He tends to say lots of things that say nothing, and mean just about everything.

He tangles our legs together, both our feet are cold. My hand are pinned, between us, nowhere else to go and I rest my hands on his chest, feel him breathe.

"If you want to read," he murmurs, "tell me, and I'll go down with you. It's more fun staying up with another."

I nod. Yes. Yes, I think. I'm sure you'll follow me anywhere. That's why I can't let you, can't tell you. (He tends to say things that are nothing, mean everything.)

And I want to cry, because it's one of those moments you feel too much love, too much sorrow, too much of everything.

But he sighs again, happy. Breathing. It is a wonderful sound, drowns out the night, telling me I must leave him, and here, and all the horrible things I did and still have to do.

He kisses my head. "I love you," he breathes, "Now go to sleep."

So I sleep and do not dream—because I am sorry, because I love him too.

It is not nearly enough.


—Lawrence

I did not wake when she left the bed, or maybe I did. I remember searching through darkness and water, looking for Kay. It was probably a dream. But when I did awake, she was gone. I was alone in the bed, that odd prickling at the back of my neck, as if the hairs were taking turns saluting whoever was (not) watching. It was a paralyzing sensation, but I force myself to move, because Kay was not there. How could I sleep?

It must be much later than midnight. The night feels heavy as a sigh, its exhale, a prayer for dawn. I was so tired, but I cannot sleep.

Kay.

So I search for her magic, for that electric-gold feeling that hums at the edge of my perception. I always feel her. She must be downstairs. Nighttime work, perhaps?
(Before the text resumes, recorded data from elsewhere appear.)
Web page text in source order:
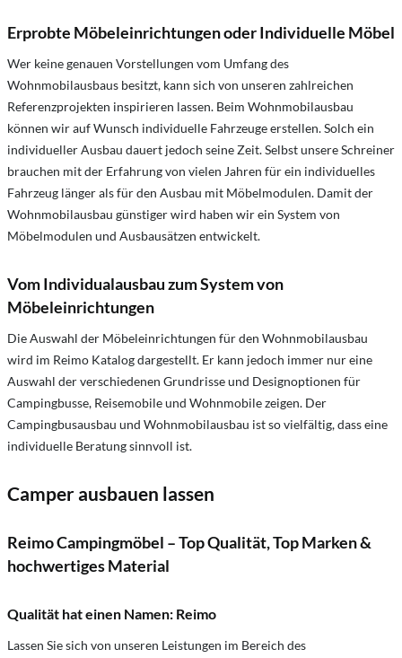
Erprobte Möbeleinrichtungen oder Individuelle Möbel
Wer keine genauen Vorstellungen vom Umfang des
Wohnmobilausbaus besitzt, kann sich von unseren zahlreichen
Referenzprojekten inspirieren lassen. Beim Wohnmobilausbau
können wir auf Wunsch individuelle Fahrzeuge erstellen. Solch ein
individueller Ausbau dauert jedoch seine Zeit. Selbst unsere Schreiner
brauchen mit der Erfahrung von vielen Jahren für ein individuelles
Fahrzeug länger als für den Ausbau mit Möbelmodulen. Damit der
Wohnmobilausbau günstiger wird haben wir ein System von
Möbelmodulen und Ausbausätzen entwickelt.
Vom Individualausbau zum System von
Möbeleinrichtungen
Die Auswahl der Möbeleinrichtungen für den Wohnmobilausbau
wird im Reimo Katalog dargestellt. Er kann jedoch immer nur eine
Auswahl der verschiedenen Grundrisse und Designoptionen für
Campingbusse, Reisemobile und Wohnmobile zeigen. Der
Campingbusausbau und Wohnmobilausbau ist so vielfältig, dass eine
individuelle Beratung sinnvoll ist.
Camper ausbauen lassen
Reimo Campingmöbel – Top Qualität, Top Marken &
hochwertiges Material
Qualität hat einen Namen: Reimo
Lassen Sie sich von unseren Leistungen im Bereich des

I haul my tired body out of bed, shiver, because I had been sleeping without a shirt. Silly that.

But I must find her. I descend down, down, down, looking for gold vibrations in the air. I find myself standing before the library, the one that she still claims talks to her sometimes. But I have never heard the books whisper his name, hers, or anyone else's . But perhaps it is one of those things that only Kay can know.

I slide inside (the door was open), and feel traces of her more strongly. She has spent many hours here since we returned from the conference that she hated. I wander in deeper, and cannot help but feel swallowed, as if I had slid into someone else's dream.
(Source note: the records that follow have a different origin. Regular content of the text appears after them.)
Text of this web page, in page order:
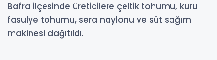
Bafra ilçesinde üreticilere çeltik tohumu, kuru
fasulye tohumu, sera naylonu ve süt sağım
makinesi dağıtıldı.
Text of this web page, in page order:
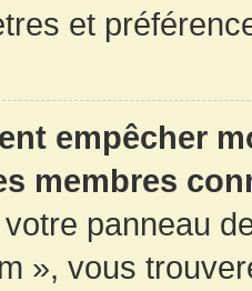
et
empêcher
membres
panneau
», vous

Finally, I see her, hunched over a heavy tome, dozing, I think. I feel better. The hum of her magic is no longer white noise, but a steady simple tune, like the heartbeat of an instrument. If I ever tell her, she will tell me that I'm being silly.

I edge closer, my frozen feet shuffling across tile, toward that center table. "Midnight reading?" I ask.

She stiffens, ever so slightly. It is what she does when she doesn't want you to know how much you startled her. I take a step closer, and I can feel a little of her distress. The hum's golden little tune wavers, skips a beat.

Kay closes the book, looks up at me with eyes that beg for sleep. I lean in behind her, close, feel her body against mine above the chair. Her skin is cold. Her fingers are warm though. I close my hand on hers, trace scars, feel the tune become more complex, as if more instruments had joined in.

I smile into her hair, "Come to bed, you were drifting off," I nudge and tug on her just a little, "come." I hold her close, prepared to haul her to her feet. I want her warm when she sleeps, as she must do so eventually. It is one of those things that even Kay cannot defeat.

"Come, let's go."

Unsteadily, she stands, so I hold on, never let go of those perfect hands. We are both so very, very tired, and we stumble back upstairs, back to the warmth of the bed. I am almost frightened how cold she feels to touch, to hold.

Her magic skips a beat, so I hold her hand tighter until we reach the bedroom. She stands hesitantly in the doorway, almost dead on her feet, as I pull back the sheets. I sit, and pat the space next to me, and she folds herself in, and finally, finally, I see what was in her eyes besides tiredness.

She was in pain, the kind where you're hiding something important from someone equally important. The kind where you're hiding. It scares me sometimes that I don't think she'll ever tell me.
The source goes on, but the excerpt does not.